Material provided »
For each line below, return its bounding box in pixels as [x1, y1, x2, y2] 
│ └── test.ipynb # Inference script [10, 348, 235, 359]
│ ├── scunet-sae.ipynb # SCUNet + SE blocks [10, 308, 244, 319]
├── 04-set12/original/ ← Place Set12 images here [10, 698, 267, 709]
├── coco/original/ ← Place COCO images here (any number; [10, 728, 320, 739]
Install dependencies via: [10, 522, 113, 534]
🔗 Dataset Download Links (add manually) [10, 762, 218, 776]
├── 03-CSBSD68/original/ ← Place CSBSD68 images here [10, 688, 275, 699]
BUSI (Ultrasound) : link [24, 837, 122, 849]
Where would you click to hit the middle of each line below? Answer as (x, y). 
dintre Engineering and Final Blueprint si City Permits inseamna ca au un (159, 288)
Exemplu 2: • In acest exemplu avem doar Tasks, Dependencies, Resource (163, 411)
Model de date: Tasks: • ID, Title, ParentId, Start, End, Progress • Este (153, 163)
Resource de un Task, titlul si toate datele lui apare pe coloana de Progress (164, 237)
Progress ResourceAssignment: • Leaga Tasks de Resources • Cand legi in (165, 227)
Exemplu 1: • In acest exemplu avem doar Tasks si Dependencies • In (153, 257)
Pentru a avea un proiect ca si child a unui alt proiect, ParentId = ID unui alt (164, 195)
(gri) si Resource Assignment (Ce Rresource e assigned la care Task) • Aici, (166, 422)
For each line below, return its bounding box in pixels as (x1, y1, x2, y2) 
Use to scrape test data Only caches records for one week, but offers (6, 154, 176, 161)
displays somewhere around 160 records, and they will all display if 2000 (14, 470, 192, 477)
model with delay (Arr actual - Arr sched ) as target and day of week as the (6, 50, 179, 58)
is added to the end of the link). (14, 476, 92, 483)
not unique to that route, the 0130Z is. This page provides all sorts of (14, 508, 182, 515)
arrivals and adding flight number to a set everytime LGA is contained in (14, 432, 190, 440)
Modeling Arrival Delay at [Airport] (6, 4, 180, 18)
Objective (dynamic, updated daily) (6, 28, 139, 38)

To do » Word for word, restate only the lines from the one containing "(gri) si Resource" through the last line of the entries, with both ends kept.

Task answer »
(gri) si Resource Assignment (Ce Rresource e assigned la care Task) • Aici, (166, 422)
For each line below, return its bounding box in pixels as (x1, y1, x2, y2) 
Use to scrape test data Only caches records for one week, but offers (6, 154, 176, 161)
displays somewhere around 160 records, and they will all display if 2000 (14, 470, 192, 477)
model with delay (Arr actual - Arr sched ) as target and day of week as the (6, 50, 179, 58)
is added to the end of the link). (14, 476, 92, 483)
not unique to that route, the 0130Z is. This page provides all sorts of (14, 508, 182, 515)
arrivals and adding flight number to a set everytime LGA is contained in (14, 432, 190, 440)
Modeling Arrival Delay at [Airport] (6, 4, 180, 18)
Objective (dynamic, updated daily) (6, 28, 139, 38)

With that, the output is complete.